Had an Ibanez RG320FM, sold it and bought a Schecter Hellraiser C-1 FR, I have 2 Hellraisers now. The Ibanez neck is too thin for playing on the low E and A strings, expecially for me because I play in Drop B. Therefore I dont think a 8 string Ibanez would be very good. The Ibanezs are good for for playing high up on the fret board, around 15-24, my Schecters still kick ass with playing high up though. SCHECTER NECKS DEFFINETELY ARENT COMPARABLE TO GIBSONS.


----------



## Gregadethhh (Apr 17, 2012)

blutausnord777 said:


> Thanks for all the replies guys. I think Im leaning more towards the Ibanez mainly just because of I loved the feel and look of it. And for the Schecter, it would be a blind buy, so Im worried about that.
> 
> I dont know if anyone would know, but does anyone know if the lungdren m8's will fit in the RGA8?
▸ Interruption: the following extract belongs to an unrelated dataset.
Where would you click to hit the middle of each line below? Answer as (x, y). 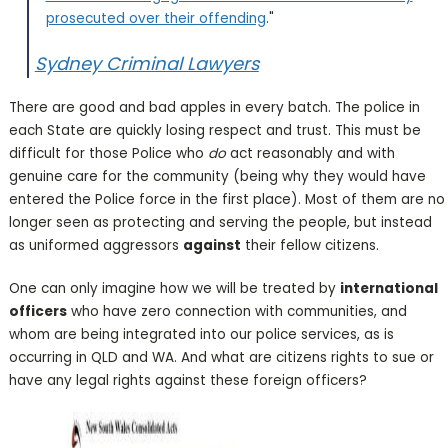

Don't see why they won't but if you don't like the direct mount look I'd get some pickup rings


----------



## Brohoodofsteel75 (Apr 18, 2012)

blutausnord777 said:


> Thanks for all the replies guys. I think Im leaning more towards the Ibanez mainly just because of I loved the feel and look of it. And for the Schecter, it would be a blind buy, so Im worried about that.
> 
> I dont know if anyone would know, but does anyone know if the lungdren m8's will fit in the RGA8?



They'll fit, but why lundgrens? You'll need pickup covers or rings. I like covers more.


----------



## Go To Bed Jessica (Apr 18, 2012)

Just bought a Schecter Hellraiser C-8 Special and the neck is pure joy to play. The EMG808s are a lot better than I expected (I have previously hated all active pickups I have tried) and the quality overall is higher than expected.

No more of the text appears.